Triftazina is an effective treatment for many mental illnesses. But following the dosages recommended by your doctor and paying close attention to your well-being will help make it safe (if it changes, it is better to consult a specialist).
Triphtazin
From the nervous system:
drowsiness, dizziness, insomnia (at the beginning of treatment), with long-term use in high doses (0.5 -1.5 g / day) - akathisia, dystonic extrapyramidal reactions (spasms of the muscles of the face, neck and back, tic-like movements or twitching, bending trunk movements, inability to move eyes, weakness in arms and legs), parkinsonism (difficulty speaking and swallowing, loss of balance control, mask-like face, shuffling gait, stiffness in arms and legs, tremors of hands and fingers), tardive dyskinesia (smacking and puckering of lips , puffing out of the cheeks, rapid or worm-like movements of the tongue, uncontrolled chewing movements, uncontrolled movements of the arms and legs), neuroleptic malignant syndrome (seizures, difficulty or rapid breathing, rapid or irregular pulse, pyrexia, unstable blood pressure, increased sweating, loss of control over urination, severe muscle rigidity, unusually pale skin, excessive fatigue and weakness), phenomena of mental indifference, delayed reaction to external irritations and other mental changes, convulsions.
From the genitourinary system:
urinary retention, decreased potency, frigidity (at the beginning of treatment), decreased libido, ejaculation disorders, priapism, oliguria.
From the endocrine system:
hypo- or hyperglycemia, hyperprolactinemia, galactorrhea, swelling or pain in the mammary glands, gynecomastia, amenorrhea, dysmenorrhea, weight gain.
From the digestive system:
decreased appetite, dry mouth, constipation (at the beginning of treatment), bulimia or anorexia, nausea, vomiting, diarrhea, gastralgia, cholestatic jaundice, hepatitis, intestinal paresis.
From the senses:
visual impairment - accommodation paresis (at the beginning of treatment), retinopathy, clouding of the lens and cornea, blurred visual perception.
From the hematopoietic organs:
inhibition of bone marrow hematopoiesis (thrombocytopenia, leukopenia, agranulocytosis (4-10 weeks of treatment), pancytopenia, eosinophilia), hemolytic anemia.
Laboratory indicators:
false positive tests for pregnancy and phenylketonuria.

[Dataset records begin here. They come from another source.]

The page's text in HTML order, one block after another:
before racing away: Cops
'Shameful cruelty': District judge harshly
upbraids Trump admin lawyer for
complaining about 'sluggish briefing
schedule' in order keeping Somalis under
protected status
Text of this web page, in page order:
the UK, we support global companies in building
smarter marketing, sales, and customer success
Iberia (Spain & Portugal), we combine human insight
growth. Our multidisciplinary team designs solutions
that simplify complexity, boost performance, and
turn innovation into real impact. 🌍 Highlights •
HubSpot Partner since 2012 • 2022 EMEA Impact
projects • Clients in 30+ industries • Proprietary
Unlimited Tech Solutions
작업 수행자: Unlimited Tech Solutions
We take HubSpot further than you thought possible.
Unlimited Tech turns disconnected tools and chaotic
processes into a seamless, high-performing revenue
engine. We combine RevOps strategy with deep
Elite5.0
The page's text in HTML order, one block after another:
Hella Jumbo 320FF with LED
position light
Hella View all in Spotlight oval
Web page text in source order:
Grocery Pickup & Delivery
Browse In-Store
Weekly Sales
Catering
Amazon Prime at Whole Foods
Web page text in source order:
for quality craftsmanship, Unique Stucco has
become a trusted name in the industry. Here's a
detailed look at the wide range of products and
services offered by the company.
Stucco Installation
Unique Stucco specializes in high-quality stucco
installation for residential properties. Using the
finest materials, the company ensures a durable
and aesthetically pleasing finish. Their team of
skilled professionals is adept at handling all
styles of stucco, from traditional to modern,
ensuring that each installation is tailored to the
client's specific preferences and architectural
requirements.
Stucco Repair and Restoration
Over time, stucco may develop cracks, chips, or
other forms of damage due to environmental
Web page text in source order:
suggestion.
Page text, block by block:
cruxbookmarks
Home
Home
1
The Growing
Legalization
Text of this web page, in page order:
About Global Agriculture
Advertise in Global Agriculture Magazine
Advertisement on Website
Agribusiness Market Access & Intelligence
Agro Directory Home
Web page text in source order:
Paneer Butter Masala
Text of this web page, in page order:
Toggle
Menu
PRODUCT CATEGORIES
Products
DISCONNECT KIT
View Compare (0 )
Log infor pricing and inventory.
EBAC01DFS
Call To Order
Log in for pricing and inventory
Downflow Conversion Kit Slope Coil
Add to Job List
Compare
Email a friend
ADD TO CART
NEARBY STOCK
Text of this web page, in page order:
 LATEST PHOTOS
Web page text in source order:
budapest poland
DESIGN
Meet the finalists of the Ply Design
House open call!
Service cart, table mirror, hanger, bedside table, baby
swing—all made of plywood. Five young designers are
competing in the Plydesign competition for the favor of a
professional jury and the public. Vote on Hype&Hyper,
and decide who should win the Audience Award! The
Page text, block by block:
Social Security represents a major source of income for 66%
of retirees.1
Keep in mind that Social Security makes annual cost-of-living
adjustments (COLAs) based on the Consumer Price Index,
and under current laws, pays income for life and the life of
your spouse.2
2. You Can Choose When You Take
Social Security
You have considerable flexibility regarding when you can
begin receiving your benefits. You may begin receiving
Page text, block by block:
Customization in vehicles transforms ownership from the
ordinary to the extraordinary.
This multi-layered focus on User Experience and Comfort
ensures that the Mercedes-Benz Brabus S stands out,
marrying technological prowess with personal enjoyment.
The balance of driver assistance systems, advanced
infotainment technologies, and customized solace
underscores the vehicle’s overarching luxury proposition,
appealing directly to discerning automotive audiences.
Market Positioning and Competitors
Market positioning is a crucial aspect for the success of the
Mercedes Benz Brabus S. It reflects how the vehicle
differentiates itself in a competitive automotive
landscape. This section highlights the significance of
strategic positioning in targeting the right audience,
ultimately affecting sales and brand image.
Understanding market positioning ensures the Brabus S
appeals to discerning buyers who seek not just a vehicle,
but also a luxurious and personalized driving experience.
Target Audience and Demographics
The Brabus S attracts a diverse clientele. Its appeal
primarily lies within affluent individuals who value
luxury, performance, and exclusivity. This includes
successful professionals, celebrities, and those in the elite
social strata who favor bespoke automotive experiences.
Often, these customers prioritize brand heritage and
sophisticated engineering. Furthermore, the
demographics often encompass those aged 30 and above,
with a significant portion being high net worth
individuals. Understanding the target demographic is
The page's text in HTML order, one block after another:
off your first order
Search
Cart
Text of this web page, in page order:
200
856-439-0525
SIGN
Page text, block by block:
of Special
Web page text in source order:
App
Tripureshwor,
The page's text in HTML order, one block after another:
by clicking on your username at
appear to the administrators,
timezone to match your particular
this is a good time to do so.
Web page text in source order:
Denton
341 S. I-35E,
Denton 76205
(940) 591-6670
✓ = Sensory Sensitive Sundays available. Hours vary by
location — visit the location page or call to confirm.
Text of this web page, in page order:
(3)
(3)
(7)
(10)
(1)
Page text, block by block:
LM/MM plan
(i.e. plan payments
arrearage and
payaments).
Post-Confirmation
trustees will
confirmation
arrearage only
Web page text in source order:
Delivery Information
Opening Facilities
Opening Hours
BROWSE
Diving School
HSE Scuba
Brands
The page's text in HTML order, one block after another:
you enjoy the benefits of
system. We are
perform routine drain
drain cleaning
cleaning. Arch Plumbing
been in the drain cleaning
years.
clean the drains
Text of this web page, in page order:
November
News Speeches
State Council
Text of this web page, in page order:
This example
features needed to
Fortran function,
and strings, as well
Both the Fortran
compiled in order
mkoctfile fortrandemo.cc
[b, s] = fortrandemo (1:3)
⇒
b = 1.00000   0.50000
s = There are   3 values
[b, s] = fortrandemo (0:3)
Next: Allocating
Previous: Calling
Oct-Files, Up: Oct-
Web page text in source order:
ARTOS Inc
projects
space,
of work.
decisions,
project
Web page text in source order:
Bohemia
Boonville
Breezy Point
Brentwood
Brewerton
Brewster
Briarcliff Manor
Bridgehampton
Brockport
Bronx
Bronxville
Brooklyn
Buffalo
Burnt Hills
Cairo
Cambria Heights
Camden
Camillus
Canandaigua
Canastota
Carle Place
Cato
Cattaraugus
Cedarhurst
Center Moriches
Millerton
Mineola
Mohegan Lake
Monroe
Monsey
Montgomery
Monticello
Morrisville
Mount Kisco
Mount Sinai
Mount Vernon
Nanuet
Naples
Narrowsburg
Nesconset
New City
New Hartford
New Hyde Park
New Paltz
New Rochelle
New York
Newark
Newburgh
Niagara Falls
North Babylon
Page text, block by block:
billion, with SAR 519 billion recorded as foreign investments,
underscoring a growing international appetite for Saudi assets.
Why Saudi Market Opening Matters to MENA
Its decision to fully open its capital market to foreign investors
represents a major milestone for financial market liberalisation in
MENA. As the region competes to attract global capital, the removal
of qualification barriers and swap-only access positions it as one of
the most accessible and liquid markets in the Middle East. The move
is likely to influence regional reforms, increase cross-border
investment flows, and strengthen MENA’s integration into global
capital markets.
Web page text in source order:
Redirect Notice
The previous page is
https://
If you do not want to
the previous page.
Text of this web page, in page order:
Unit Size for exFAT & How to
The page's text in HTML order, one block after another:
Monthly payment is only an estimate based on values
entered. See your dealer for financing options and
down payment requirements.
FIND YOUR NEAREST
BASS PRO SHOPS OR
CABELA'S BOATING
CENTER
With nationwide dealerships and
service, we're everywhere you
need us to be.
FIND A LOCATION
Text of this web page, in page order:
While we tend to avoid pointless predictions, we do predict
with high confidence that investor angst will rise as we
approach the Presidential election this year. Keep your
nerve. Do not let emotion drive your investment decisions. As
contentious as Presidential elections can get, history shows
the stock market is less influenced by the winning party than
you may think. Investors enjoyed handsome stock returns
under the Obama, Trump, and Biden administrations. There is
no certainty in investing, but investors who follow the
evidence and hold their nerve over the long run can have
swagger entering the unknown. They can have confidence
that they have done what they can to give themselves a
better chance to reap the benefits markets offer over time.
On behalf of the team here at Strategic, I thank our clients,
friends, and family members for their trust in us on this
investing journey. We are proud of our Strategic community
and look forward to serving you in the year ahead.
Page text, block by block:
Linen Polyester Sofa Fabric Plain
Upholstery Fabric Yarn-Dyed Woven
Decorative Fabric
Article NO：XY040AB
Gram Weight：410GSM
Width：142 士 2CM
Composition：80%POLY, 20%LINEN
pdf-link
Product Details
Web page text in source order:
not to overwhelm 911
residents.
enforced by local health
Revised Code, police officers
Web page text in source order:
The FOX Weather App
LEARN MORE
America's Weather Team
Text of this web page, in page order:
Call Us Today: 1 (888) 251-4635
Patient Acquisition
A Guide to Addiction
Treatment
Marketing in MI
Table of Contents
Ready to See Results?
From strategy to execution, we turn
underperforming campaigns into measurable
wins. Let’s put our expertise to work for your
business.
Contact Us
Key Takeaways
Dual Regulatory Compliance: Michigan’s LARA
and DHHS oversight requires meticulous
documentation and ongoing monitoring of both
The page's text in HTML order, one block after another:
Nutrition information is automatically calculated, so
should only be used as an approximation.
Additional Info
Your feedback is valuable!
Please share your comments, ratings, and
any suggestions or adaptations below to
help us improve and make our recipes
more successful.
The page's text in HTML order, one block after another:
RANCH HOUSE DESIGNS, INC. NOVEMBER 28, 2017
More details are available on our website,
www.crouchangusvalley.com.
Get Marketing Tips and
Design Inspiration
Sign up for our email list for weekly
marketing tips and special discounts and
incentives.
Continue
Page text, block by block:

From the cardiovascular system:
tachycardia, decreased blood pressure (including orthostatic hypotension) especially in elderly patients and persons with alcoholism (at the beginning of treatment), heart rhythm disturbances, prolongation of the QT interval, decrease or inversion of the T wave, increased frequency of angina attacks (against the background of increased physical activity).
Allergic reactions:
skin rash, urticaria, exfoliative dermatitis, angioedema.
Other:
coloring of the skin from blue-violet to brown, photosensitivity, discoloration of the sclera and cornea, decreased tolerance to high temperatures (up to the development of heat stroke - hot dry skin, loss of the ability to sweat, confusion), myasthenia gravis.